Artificial intelligence softwares like Google assistance and Siri are created with following technologies:
Speech to Text (STT) Engine,
Text to Speech (TTS) Engine,
Noise Reduction Engine,
Speech Compression Engine,
UI for Call Outs.
STT: Speech2Text engine should get the voice from a user then convert it to text. The voice could be a voice file or a stream.
TTS: Text2Speech engine should convert text to voice. It is important for a user that listen the response while for example the user drives.
Tagging: The text which is created via STT is not always simple, The tagging technology should tag the text as what is the user wants via that speech. For Example, user asks what should I wear tomorrow, then the tagging engine can tag the information with weather or calendar info tag.
Noise Reduction Engine: User speech is not always simple, there could be some noise (for example, air-condition noise) around. The noise reduction engine should eliminate the white noise from the voice.
Voice Biometrics: Mobile Assistants can give account based information such as credit card monthly report. Therefore authentication is important, Voice biometrics one of the authentication methods. Via voice biometrics technology, the mobile assistant can authenticate you to do system.
Speech Compression Engine: If your assistants works slow, the users can give up quickly about the application and choose to search on web via writing the text. The Internet communication is really important, in addition to this the packet size for the transaction is also important. Small packets can transfer fast, and the result gets fast. That is why, A good mobile assistant application should have a speech compression engine. The client should send the compressed voice to server fast. The compression is different than the normal compression, because there is not so much repeating data in voice files. G711 can be chosen for the compression algorithm, one of the reason for this choice is that the algorithm is not lost the data.

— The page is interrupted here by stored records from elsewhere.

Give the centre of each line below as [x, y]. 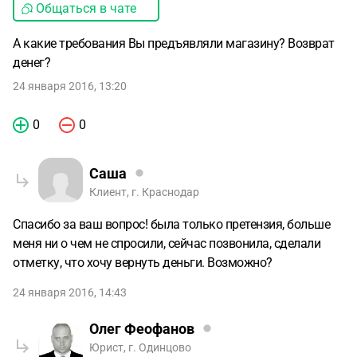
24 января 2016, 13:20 [70, 86]
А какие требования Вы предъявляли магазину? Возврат [174, 43]
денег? [31, 63]
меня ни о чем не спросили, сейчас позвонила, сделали [167, 243]
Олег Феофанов [142, 328]
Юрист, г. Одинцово [140, 347]
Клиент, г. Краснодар [144, 192]
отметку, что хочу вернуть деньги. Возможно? [143, 263]
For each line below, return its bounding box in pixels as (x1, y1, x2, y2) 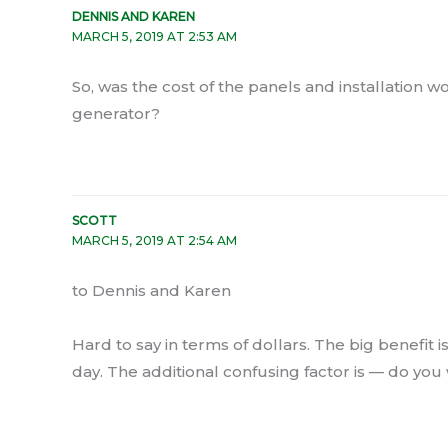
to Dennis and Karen (72, 281, 231, 301)
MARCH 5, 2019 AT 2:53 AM (72, 29, 237, 45)
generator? (72, 104, 160, 124)
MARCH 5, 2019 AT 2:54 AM (72, 233, 237, 249)
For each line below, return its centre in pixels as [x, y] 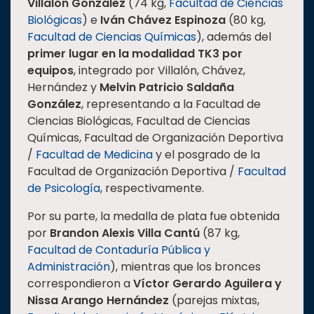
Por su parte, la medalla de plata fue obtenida [153, 217]
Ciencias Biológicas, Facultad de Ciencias [139, 121]
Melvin [118, 88]
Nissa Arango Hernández [98, 301]
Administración [69, 267]
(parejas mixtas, [214, 301]
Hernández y [63, 88]
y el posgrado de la [206, 155]
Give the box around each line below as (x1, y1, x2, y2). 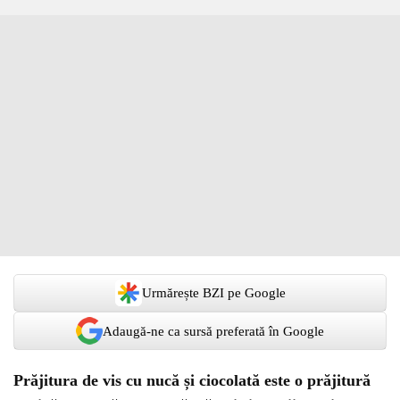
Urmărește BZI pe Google (141, 286, 286, 300)
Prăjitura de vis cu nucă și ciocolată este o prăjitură (13, 371, 371, 389)
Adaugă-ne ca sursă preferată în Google (103, 323, 324, 338)
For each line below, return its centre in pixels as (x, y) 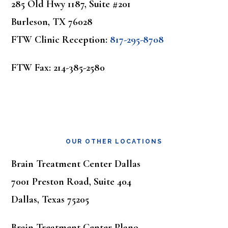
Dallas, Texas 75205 (50, 199)
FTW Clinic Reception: (61, 40)
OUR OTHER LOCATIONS (114, 141)
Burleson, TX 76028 (52, 22)
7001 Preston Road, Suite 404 (72, 182)
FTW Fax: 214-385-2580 (58, 68)
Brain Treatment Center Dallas (76, 164)
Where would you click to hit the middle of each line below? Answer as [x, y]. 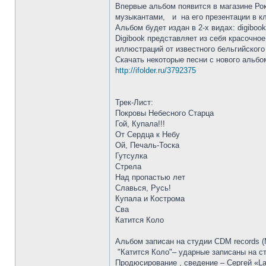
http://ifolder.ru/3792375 [156, 70]
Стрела [128, 167]
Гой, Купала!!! [140, 124]
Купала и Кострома [150, 199]
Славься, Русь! [143, 188]
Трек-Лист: [134, 102]
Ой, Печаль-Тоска [147, 145]
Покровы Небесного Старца [164, 113]
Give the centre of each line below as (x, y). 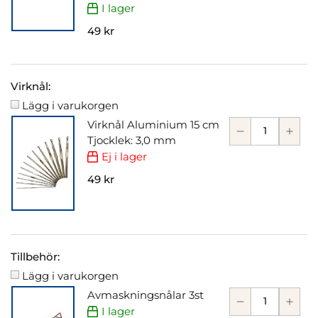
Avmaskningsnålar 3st (146, 295)
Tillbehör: (35, 256)
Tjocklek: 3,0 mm (132, 140)
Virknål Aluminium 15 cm (153, 124)
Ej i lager (125, 157)
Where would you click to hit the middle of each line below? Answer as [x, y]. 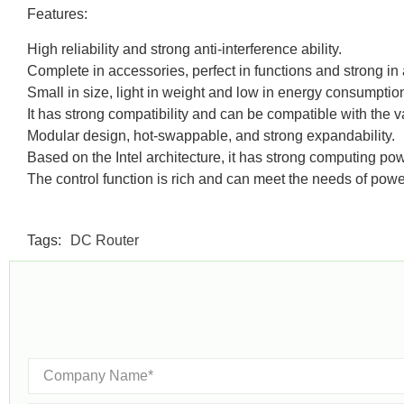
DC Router [105, 241]
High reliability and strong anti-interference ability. [184, 49]
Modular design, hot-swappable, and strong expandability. [211, 135]
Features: [57, 14]

UI for Call Outs: After the server sends result you should play an audio, in addition to this you should show some info on the device screen inside call outs.
Architecture of Mobile Assistants
Mobile device and main server should have a communication as streaming, because users doesn't like waiting voice data download and slow communication. Being fast is really important for this application, because if it is fast, user feel more nature. User can feel that he is speaking with a real agent or assistant.
When users asks a question from client via clicking a button, client starts streaming the question byte by byte to Main Server. Main server sends the data to STT Server, STT server finds the text of the speech, The text sends to the main server then main server send the text to tagging server to find out what the user wants. Tagging server create a tag for the request. Such as “weather_info” . Tagging server sends the tag to the main server, main server sends the tag to information server, if the tag needs an authentication before the sends information server, security server checks the authentication. At last, the response comes to the main server, main server creates the response text, response graphic and speech text (via in communication TTS Server) and sends the response class to Mobile Device.
Information server can be in communication with 3rd pary servers for some informations that are not stored in Information server. Security server can consists more than one authentication technology such as Voice Biometrics, IMSI-IP Radius Lookup, Account-Password authentication, etc.
Audio compression reduces the size of audio data. The compressed audio data can be transferred more quickly via GSM Network. The compression type can be lossy and lossless.
Lossy: The method can reduces the amount of data during coding process. However, the retained data acceptable for recognition.The advantage of lossy method is that the data can be smaller.
Lossless: Via this method, the audio can be compressed without losing its original quality. It is important if the recognition or recording tools dont have any noise reduction process.
Some of data reduction does not effect directly the quality of speech data. Simply, if the recorded audio data will be used for speech recognition, The data which is not useful for speech recognition can be reduced. Human hearing sensivity is in 20 Hz - 20 KHz audiable frequency. The Outer of the range can be removed.
G.711: You can use G.711 standard for audio compression. The compression method is lossless one. It can compress your data as much as 50 percent.
Other methods can be used are, MPEG-1 Layer III (MP3), MPEG-1 Layer II Multichannel, MPEG-1 Layer I, AAC, HE-AAC, MPEG Surround ,MPEG-4 ALS, MPEG-4 SLS, MPEG-4 DST, MPEG-4 HVXC, MPEG-4 CELP, USAC, G.718, G.719, G.722, G.722.1, G.722.2, G.723, G.723.1, G.726, G.728, G.729, G.729.1, Speex, Vorbis, WMA, Codec2 .
Platforms or tools aren't the concern here, it's algorithms and training data. Basically what many people/companies do is process a lot of speech examples in various ways to make it easier for the program to learn from it, and then feed it into a (e.g. recurrent) neural network, which is basically just a program which can learn mainly via data that is already labeled, i.e. someone already transcripted it in this case. We'll, this is one approach.
The keyword here is machine learning, and people study this subject for years to understand most of the intricate details, research ongoing. If you are just looking for a high level explanation, Google will provide you with a much better explanation than I ever could.
If you really want to get into it you need basic knowledge in statistics, probability and linear algebra, then you could check out an online course ob machine learning, e.g. from MITs Opencourseware.